To prove this result, one must find upper and lower bounds on $\mathrm{SDP}(A-(a+b)/(2n)11^\top)$ in the cases where $A$ comes from the stochastic block model and the ER model, respectively. To estimate this value, Montanari and Sen use a Lindeberg-type method to pass the random models to analogous Gaussian models, for which the desired tail bounds are more accessible.

I personally find the Lindeberg method to be quite interesting. The main idea is that, if $f\colon\mathbb{R}^n\rightarrow\mathbb{R}$ is smooth, $X$ is a random vector with iid entries of mean 0 and variance 1, and $Y$ is a random vector with iid Gaussian entries of mean 0 and variance 1, then $\mathbb{E}f(X)$ is close to $\mathbb{E}f(Y)$. In fact, the entries of $X$ need not be independent, but rather exchangeable (see Theorem 1.2 in Chatterjee). This method was recently leveraged by Oymak and Tropp to study a particularly general class of random projections.

In order to leverage Lindeberg to convert to Gaussian, we need a smooth function, but considering how pointy the PSD cone is, it comes as no surprise that $M\mapsto\mathrm{SDP}(M)$ fails to be sufficiently smooth. To remedy this, Montanari and Sen first define

$\mathrm{OPT}_k(M)~~:=~~\max ~~\langle M,X\rangle ~~\mathrm{s.t.} ~~\mathrm{diag}(X)=1, X\succeq0,\mathrm{rank}(X)\leq k.$

Then each $X$ in the feasibility region can be expressed as a Gram matrix $\sigma^\top\sigma$, where $\sigma\in\mathbb{R}^{k\times n}$ and each column has unit 2-norm. Of course, $\mathrm{OPT}_n(M)=\mathrm{SDP}(M)$, and a symmetric version of Grothendieck’s inequality, gives that $\mathrm{OPT}_1(M)\geq(C/\mathrm{log}~n)\mathrm{SDP}(M)$. Montanari and Sen generalize this inequality to show that $\mathrm{OPT}_k(M)\approx\mathrm{SDP}(M)$ for each $k$.
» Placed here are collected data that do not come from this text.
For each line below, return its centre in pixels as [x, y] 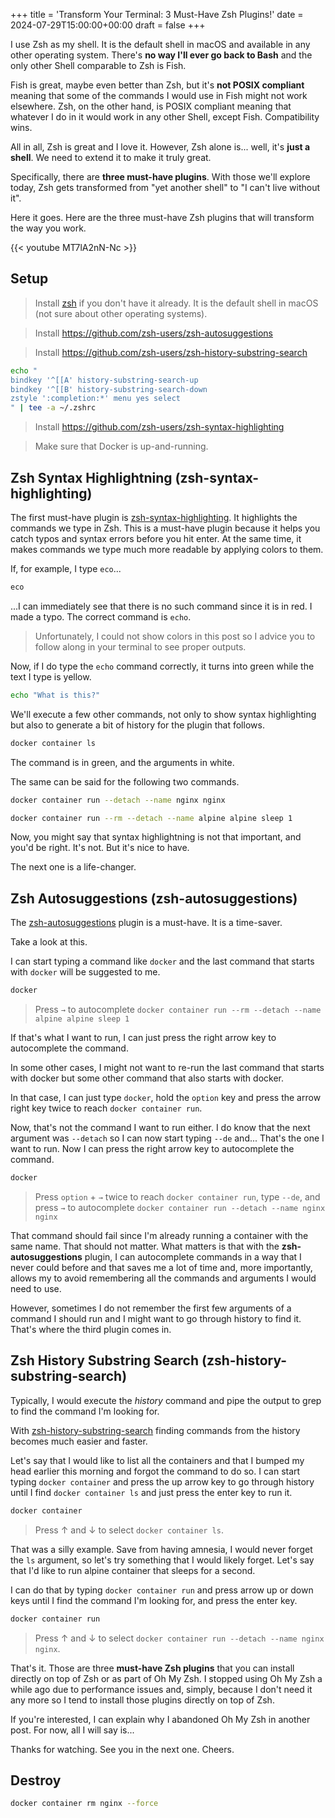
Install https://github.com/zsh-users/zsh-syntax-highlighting [159, 427]
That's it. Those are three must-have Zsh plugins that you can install [152, 1668]
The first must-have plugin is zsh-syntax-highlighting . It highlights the [154, 517]
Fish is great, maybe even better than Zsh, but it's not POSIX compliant [157, 85]
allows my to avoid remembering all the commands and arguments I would [163, 1278]
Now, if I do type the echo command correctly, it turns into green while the [162, 666]
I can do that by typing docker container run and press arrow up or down [162, 1590]
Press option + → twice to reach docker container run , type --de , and [177, 1196]

However, $M\mapsto\mathrm{OPT}_k(M)$ is still not a smooth function, but it can be approximated by a smooth function by leveraging ideas from statistical mechanics. Indeed, consider the log-partition function

$\displaystyle{\Phi(\beta,k;M):=\frac{1}{\beta}\log\bigg\{\int_{(S^{k-1})^n}\exp\Big(\beta\langle M,\sigma^\top\sigma\rangle\Big)d\nu(\sigma)\bigg\},}$

where $d\nu(\cdot)$ denotes the uniform measure over the product of spheres $(S^{k-1})^n$. As $\beta$ gets large, the integrand becomes increasingly peaky at the maximizer of $\mathrm{OPT}_k(M)$, and so the log approaches $\beta\mathrm{OPT}_k(M)$. As such, $\lim_{\beta\rightarrow\infty}\Phi(\beta,k;M)=\mathrm{OPT}_k(M)$, suggesting that one may pick $\beta$ so as to juggle smoothness and approximation.